What you should do: Output exactly the lines that come between the start of the material and the line containing "liposlimpremium", both ends included, with the pictures omitted.

::::

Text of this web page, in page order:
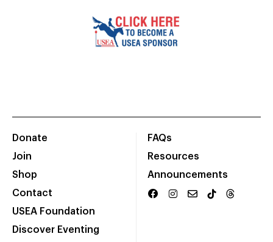
Donate
Join
Shop
Contact
USEA Foundation
Discover Eventing
FAQs
Resources
Announcements
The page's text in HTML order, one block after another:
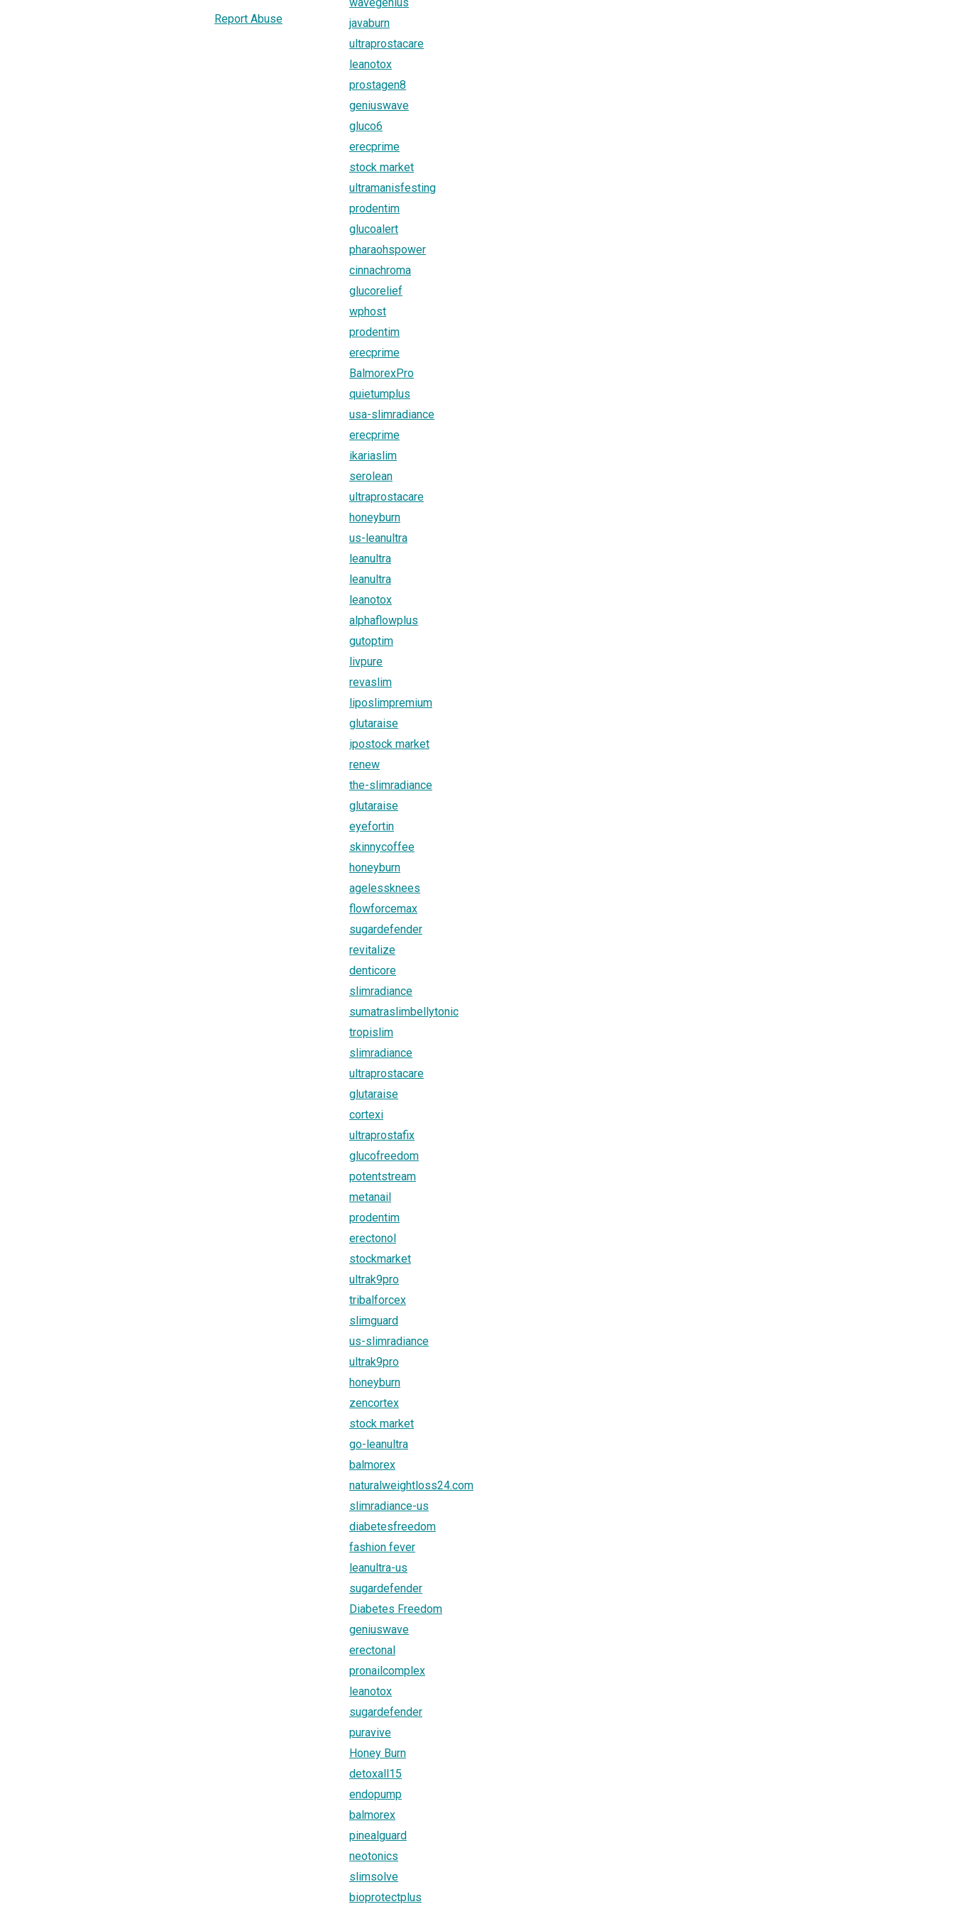
Report Abuse
javaburn
ultraprostacare
leanotox
prostagen8
geniuswave
gluco6
erecprime
stock market
ultramanisfesting
prodentim
glucoalert
pharaohspower
cinnachroma
glucorelief
wphost
prodentim
erecprime
BalmorexPro
quietumplus
usa-slimradiance
erecprime
ikariaslim
serolean
ultraprostacare
honeyburn
us-leanultra
leanultra
leanultra
leanotox
alphaflowplus
gutoptim
livpure
revaslim
liposlimpremium
glutaraise
ipostock market
renew
the-slimradiance
glutaraise
eyefortin
skinnycoffee
honeyburn
agelessknees
flowforcemax
sugardefender
revitalize
denticore
slimradiance
sumatraslimbellytonic
tropislim
slimradiance
ultraprostacare
glutaraise
cortexi
ultraprostafix
glucofreedom
potentstream
metanail
prodentim
erectonol
stockmarket
ultrak9pro
tribalforcex
slimguard
us-slimradiance
ultrak9pro
honeyburn
zencortex
stock market
go-leanultra
balmorex
naturalweightloss24.com
slimradiance-us
diabetesfreedom
fashion fever
leanultra-us
sugardefender
Diabetes Freedom
geniuswave
erectonal
pronailcomplex
leanotox
sugardefender
puravive
Honey Burn
detoxall15
endopump
balmorex
pinealguard
neotonics
slimsolve
bioprotectplus

::::

Result of this exercise:
Text of this web page, in page order:
Donate
Join
Shop
Contact
USEA Foundation
Discover Eventing
FAQs
Resources
Announcements
The page's text in HTML order, one block after another:
Report Abuse
javaburn
ultraprostacare
leanotox
prostagen8
geniuswave
gluco6
erecprime
stock market
ultramanisfesting
prodentim
glucoalert
pharaohspower
cinnachroma
glucorelief
wphost
prodentim
erecprime
BalmorexPro
quietumplus
usa-slimradiance
erecprime
ikariaslim
serolean
ultraprostacare
honeyburn
us-leanultra
leanultra
leanultra
leanotox
alphaflowplus
gutoptim
livpure
revaslim
liposlimpremium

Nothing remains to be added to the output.